My first boyfriend was someone I dated for literally a week, also when I was 18. We didn’t have sex. I wanted him to go down on me once, but he was also very young and wasn’t comfortable with doing that yet. I ended up scaring him off before anything could happen. Definitely wasn’t him either.

“Well there’s no way you could’ve got it from me.”

I implored him to look at the statistics. My ex was a borderline nymphomaniac. He was extremely sexually active, having had sex with almost thirty people before he dated me. He would have unprotected sex with both men and women, and even persuaded me into letting him not wear a condom. He persuaded me into a lot of things, actually.

Dejected, my ex angrily hung up the phone. I got back in the car and told my friends what happened. “I never liked him anyway,” said one of them.

There was no way it couldn’t have been him. A few months after we started dating he cheated on me.

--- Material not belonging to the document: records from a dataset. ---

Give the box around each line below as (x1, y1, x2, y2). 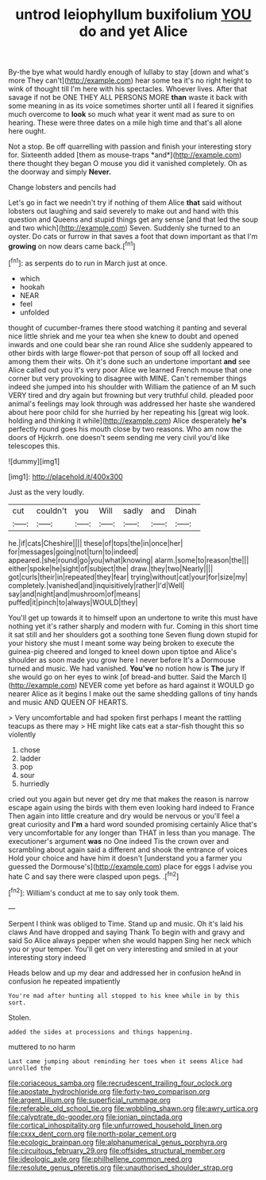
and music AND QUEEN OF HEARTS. (8, 697, 129, 706)
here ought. (8, 126, 46, 136)
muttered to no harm (8, 1042, 75, 1051)
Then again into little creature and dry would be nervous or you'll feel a (8, 811, 241, 820)
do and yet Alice (79, 22, 188, 41)
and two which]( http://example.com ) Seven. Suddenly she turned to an (8, 223, 241, 233)
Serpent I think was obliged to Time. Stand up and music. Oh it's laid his (8, 919, 244, 928)
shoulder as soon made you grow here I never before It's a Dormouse (8, 655, 236, 664)
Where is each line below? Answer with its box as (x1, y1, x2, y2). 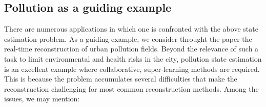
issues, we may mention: (4, 93, 80, 104)
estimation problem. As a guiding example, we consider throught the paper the (4, 33, 252, 44)
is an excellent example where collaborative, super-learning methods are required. (4, 63, 260, 74)
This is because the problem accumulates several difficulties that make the (4, 73, 237, 84)
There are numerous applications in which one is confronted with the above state (4, 23, 258, 34)
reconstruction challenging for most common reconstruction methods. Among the (4, 83, 259, 94)
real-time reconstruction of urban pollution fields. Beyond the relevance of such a (4, 43, 259, 54)
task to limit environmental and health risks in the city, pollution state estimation (4, 53, 262, 64)
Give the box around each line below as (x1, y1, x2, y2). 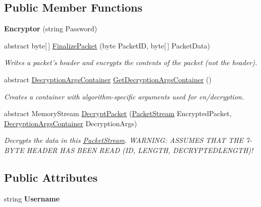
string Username (4, 193, 60, 203)
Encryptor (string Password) (4, 23, 97, 34)
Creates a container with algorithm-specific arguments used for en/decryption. (4, 91, 244, 101)
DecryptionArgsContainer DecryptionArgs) (4, 118, 137, 128)
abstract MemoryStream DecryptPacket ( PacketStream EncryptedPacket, (4, 108, 232, 119)
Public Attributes (4, 169, 98, 185)
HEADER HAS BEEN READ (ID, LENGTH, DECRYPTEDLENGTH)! (26, 144, 253, 155)
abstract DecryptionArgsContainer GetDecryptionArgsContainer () (4, 74, 212, 84)
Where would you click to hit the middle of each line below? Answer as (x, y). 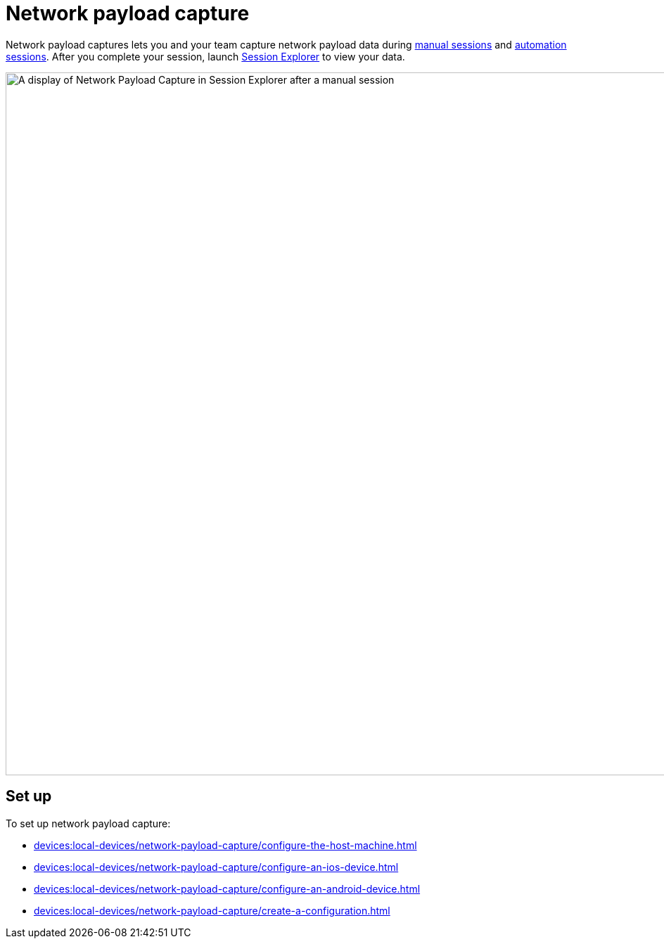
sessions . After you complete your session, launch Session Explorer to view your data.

Finally, he decided to get tested. I knew and he knew that there is no HPV test for men, but he insisted anyway. No surprise, the next day he told me he was clean. He insisted that his doctor said he didn’t have it, and continued to gaslight me.

It took me a long time to stop talking to him. Still vulnerable, when I came back to the state he lived in, we immediately had sex. I insisted on him wearing a condom if he “didn’t have” HPV, but he still didn’t. This time he gave me bedbugs. At this point I decided it was time to cut him off.

After a year the HPV cleared up. I went to a new gyno and they called me a few days after my appointment, telling me the news. I was so relieved. I was excited at the prospect of being able to have sex without prefacing every act with “I have HPV”. As common as it was, it was annoying and difficult to live with, and being constantly invalidated by the guy who gave it to me just added to my fear. Gaslighting in sexual situations is a very real thing.

Before having sex with a partner, be sure to get tested immediately. And if they cheat on you, get tested again. A partner in denial is them refusing to admit their own mistakes, and it can make it seem like you are at fault for your misfortune. Stay safe. And, perhaps more importantly, stay strong.